— Чертовски кошмарное место у Вирджиния-Уотер, — наконец соизволил он. — Но не у самого озера, а из тех других частных лечебниц, что специализируются на Нервных Расстройствах, как они это называют. Жуткие викторианские казармы в стиле «возрожденной ломбардской готики» — очень похоже на Манчестерскую ратушу, но вокруг рододендроны и араукарии. По коридорам мечутся розовые дородные консультанты, за каждым, как за кометой, — хвост обожающих ключниц, сестер, нянечек и уборщиц. Будто мальцы бегают за лошадкой с совочком и ведерком, чтобы у папаши розы хорошо росли. Мерзкая сучка в регистратуре мягко довела до моего сведения, что стоимость пребывания — 60 фунтов в день, а потом прищурилась, ёкну я от такого или нет. «Плата взимается за две недели вперед», — продолжала она. Я отдал ей чек на 840 фунтов, и она сказала, что «доктор», возможно, «посмотрит» Виолетту нынче вечером. Я ответил, что за 840 фунтов «доктору» чертовски лучше бы посмотреть Виолетту здесь и сейчас. Регистраторша глянула на меня так, будто я перднул в церкви. После чего мы обменялись
— «Мне жаль барана, что с тобой бодаться вздумал слабеньким умишком», — процитировал я. Зверский взгляд его сообщил мне, что игривость не подобает настроению момента. (Не могу, понимаете ли, ничего с собой сделать: один недобрый друг некогда показал мне абзац в «Медицинской энциклопедии»:
«МОРИЯ, — гласил абзац. — Болезненная тяга к произнесению предположительно остроумных замечаний. Иногда случается у людей с чрезмерно развитыми лобными долями мозга».)
— «Доктором», — продолжал между тем Сэм, — оказалась венская еврейка…
— Совсем как Иоанна, — жизнерадостно напомнил ему я, пока он не успел вмешаться.
— Совсем не как Иоанна. То был Бодлеров оригинал, «affreuse juive»[116]
, выглядела она, как злонамеренный мешок картошки. Но, к моему удивлению, культурная и явный ас в своей работе. Выслушала регистраторшину версию событий, сложив руки на коленях, не взглянула на нее ни разу, но регистраторша под конец еле сдерживала слезы. Потрясающая тварь. С таким бодрым бессердечием, которое наблюдаешь только у лучших врачей, — серьезно-проникновенным и деликатным я не верю, в Оксфорде бывал знаком со многими студентами-медиками.
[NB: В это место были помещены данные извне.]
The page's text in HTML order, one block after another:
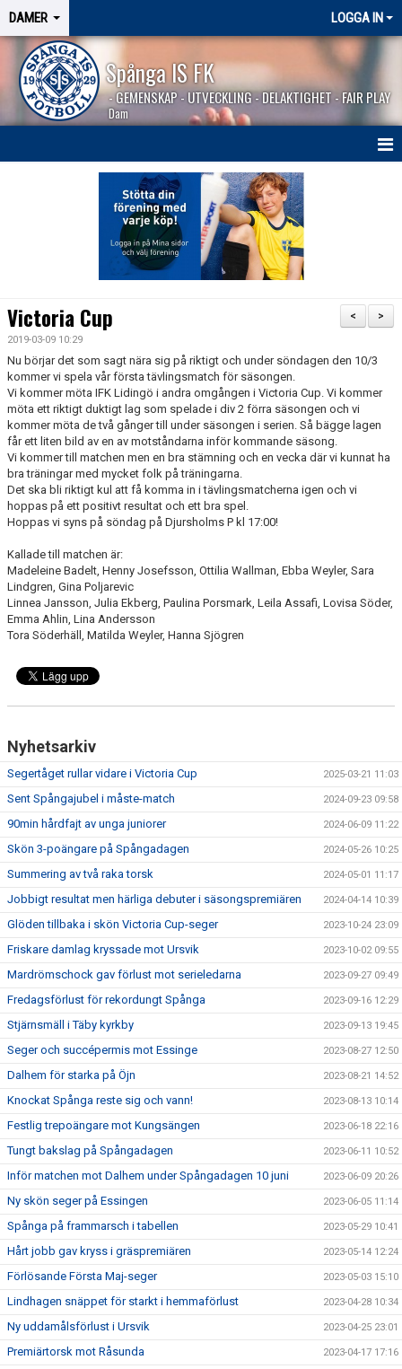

После этого доктор отвела меня к себе в кабинет и расспросила о Виолеттиных родственниках. И тут я, конечно, не мог не выложить ей про «Лючию ди Ламмермур»[117].Я тактично похмыкал. «Лючией ди Ламмермур» Сэм зовет свою тещу, которая «аффрёз» примерно в той же степени, на какую может рассчитывать любая теща. Одевается она, как шестнадцатилетка, в сборчатые юбки и носочки, волосы у нее длинные, золотые и накладные, а лицо выглядит, словно катастрофа на лакокрасочной фабрике. Она то и дело въезжает и выезжает из дорогих частных клиник для скорбных душою, но хобби ли это богатой женщины, пропойца ли она, коей периодически нужно просыхать, или же сбрендила окончательно и бесповоротно, никто из ее родственников так, похоже, и не решил — да им и без разницы. В последний раз о ней слыхали, когда она встала на крыло курсом на Северную Африку с восемнадцатилетним целителем, который, к тому же, работал лифтером.
— Я сообщил доктору Дрочкель — да, Голде Дрочкель — названия двух последних психушек, в которых теща моя была завсегдатаем, и доктор туда сразу же позвонила — сказав, что это может быть неотложно, — однако ни в одной не смогли найти истории болезни, или как там это у них называется. Причудливо, нет — что скажете?
— Да не весьма.
— Э? О. Понимаю. Ну что, потом она расспрашивала у меня всякие диковины про Виолетту: не склонна ли она неверно что-либо понимать, не случается ли ей путать расхожие обороты — ну вы же помните, как мы ее поддразнивали за то, как она говорит что-нибудь вроде «продувной, как соленый огурец» или «дохлый, как стадо макак», — и я вынужден был отвечать «да» на ужасно многие, что меня крайне встревожило.
Речь его становилась качкой; бывает, мне мстится кошмар — я вижу, как мои собратья плачут. Я смешал ему монструозный напиток и попробовал сменить тему. Напиток он принял и даже оправился, однако смены темы не потерпел.